You figure, when you get the house sorted, then you'll be ready. Or maybe after the winter, when the sun comes out and you can stand being outside more.
You feel like you just need to get that annoying script out of the way before you can focus on the one that's truly 'you'. You'll just act in one more zombie film before you really take the time to figure out what you really want to be involved in.
It always manages to be five miles further down the road.
It's a bizarre side effect of creativity --- you always feel like you're doing the thing you need to do, so that you can get to the thing you really want to do.
Even those people who are doing the really deep 'personal projects'. Most of the time they're dying to get them out of the way so they can finally go and do what they really want to do, which is probably a zombie comedy.

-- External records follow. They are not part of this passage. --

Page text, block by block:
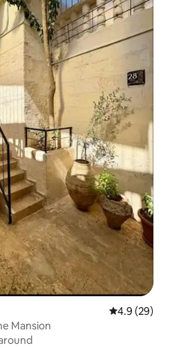
4.9 out of 5
4.9 (29)
Mansion
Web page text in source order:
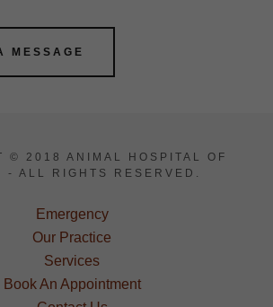
MESSAGE
© 2018 ANIMAL HOSPITAL OF
- ALL RIGHTS RESERVED.
Emergency
Our Practice
Services
Book An Appointment
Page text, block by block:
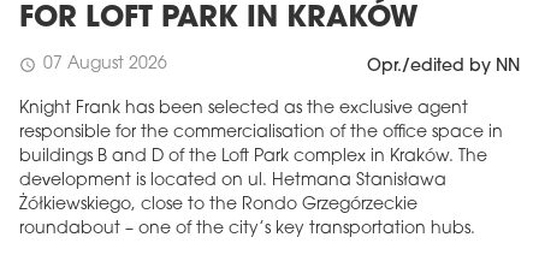
FOR LOFT PARK IN KRAKÓW
schedule 07 August 2026 Opr./edited by NN
Knight Frank has been selected as the exclusive agent
responsible for the commercialisation of the office space in
buildings B and D of the Loft Park complex in Kraków. The
development is located on ul. Hetmana Stanisława
Żółkiewskiego, close to the Rondo Grzegórzeckie
roundabout – one of the city’s key transportation hubs.
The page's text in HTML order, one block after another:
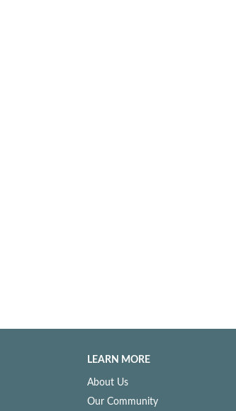
LEARN MORE
About Us
Our Community
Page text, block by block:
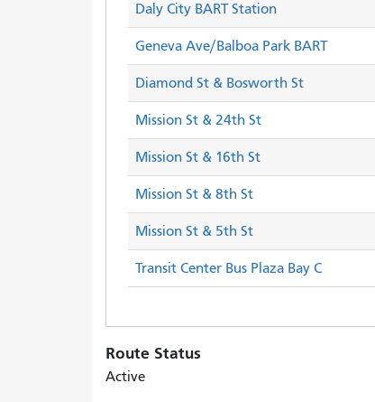
Daly City BART Station
Geneva Ave/Balboa Park BART
Diamond St & Bosworth St
Mission St & 24th St
Mission St & 16th St
Mission St & 8th St
Mission St & 5th St
Transit Center Bus Plaza Bay C
Route Status
Active
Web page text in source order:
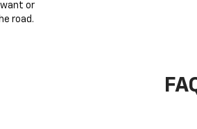
or
road.
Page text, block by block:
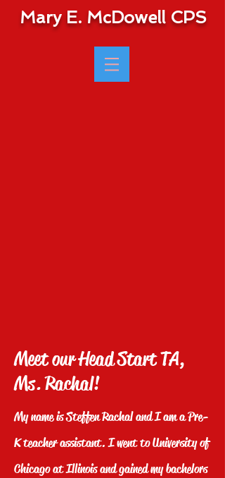
Mary E. McDowell CPS
Meet our Head Start TA,
Ms. Rachal!
My name is Steffen Rachal and I am a Pre-
K teacher assistant. I went to University of
Chicago at Illinois and gained my bachelors
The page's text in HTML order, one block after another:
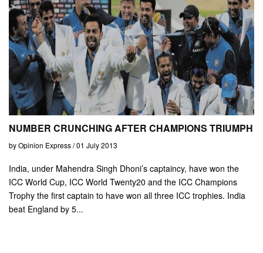
NUMBER CRUNCHING AFTER CHAMPIONS TRIUMPH
by Opinion Express / 01 July 2013
India, under Mahendra Singh Dhoni’s captaincy, have won the
ICC World Cup, ICC World Twenty20 and the ICC Champions
Trophy the first captain to have won all three ICC trophies. India
beat England by 5...

I've just completed a project that's been around my neck for half a year that I didn't want to be there in the first place. And another project, something I've put a huge amount of energy and commitment into, is now not going to happen. Although these may sound like negative things, in many ways it's freeing. I feel like now I have the chance to really focus and be me.
The failures are difficult, though. Because you have nothing to show anyone. You can't take them to 'The Museum of Near Misses and Full on Failures', all you have is a blank space where an accomplishment should be.

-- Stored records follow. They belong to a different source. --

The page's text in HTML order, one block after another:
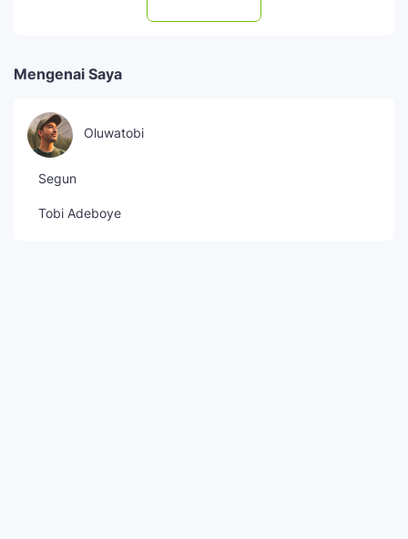
Mengenai Saya
Oluwatobi
Segun
Tobi Adeboye
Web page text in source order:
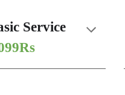
Service
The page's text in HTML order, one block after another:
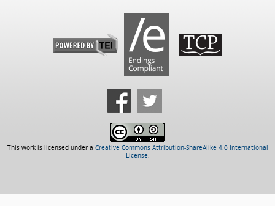
This work is licensed under a Creative Commons Attribution-ShareAlike 4.0 International
License.
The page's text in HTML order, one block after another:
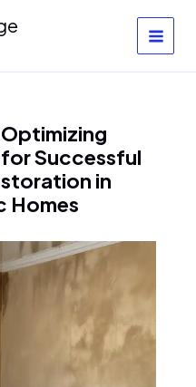
Successful
in
Homes
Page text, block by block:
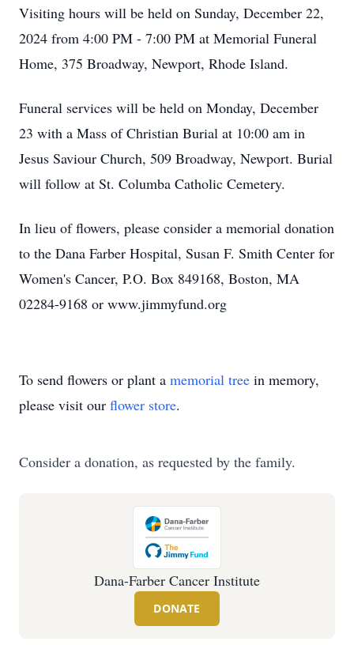
Visiting hours will be held on Sunday, December 22,
2024 from 4:00 PM - 7:00 PM at Memorial Funeral
Home, 375 Broadway, Newport, Rhode Island.
Funeral services will be held on Monday, December
23 with a Mass of Christian Burial at 10:00 am in
Jesus Saviour Church, 509 Broadway, Newport. Burial
will follow at St. Columba Catholic Cemetery.
In lieu of flowers, please consider a memorial donation
to the Dana Farber Hospital, Susan F. Smith Center for
Women's Cancer, P.O. Box 849168, Boston, MA
02284-9168 or www.jimmyfund.org
To send flowers or plant a memorial tree in memory,
please visit our flower store.
Consider a donation, as requested by the family.
Dana-Farber Cancer Institute
DONATE

But then again, everyone has this. The path to success is tempered with rough terrain, full of obstacles and let downs. There are so many bad projects out there, so many terrible people to collaborate with. Can you expect to miss them all out? You can't.
Sometimes we fail because we're no good. Mostly, we're just with the wrong crowd. People are scared of committing to lovers, but throw a producer their way and they'll sign the worst of deals. I signed a bad deal in 2007. I wasted two years helping someone else make a terrible movie in 2008 and 2009. After that I tried getting something off the ground with a producer who could never really get to grips with who I was and what I was trying to do.
I only say all this because I feel like many of you will relate to it. Many of you have had hard work, failures and sleepless nights disappear into unaccounted for history. People just don't see the work you put in. You have to counsel yourself through the bad times, cause everyone else thinks you're cruising.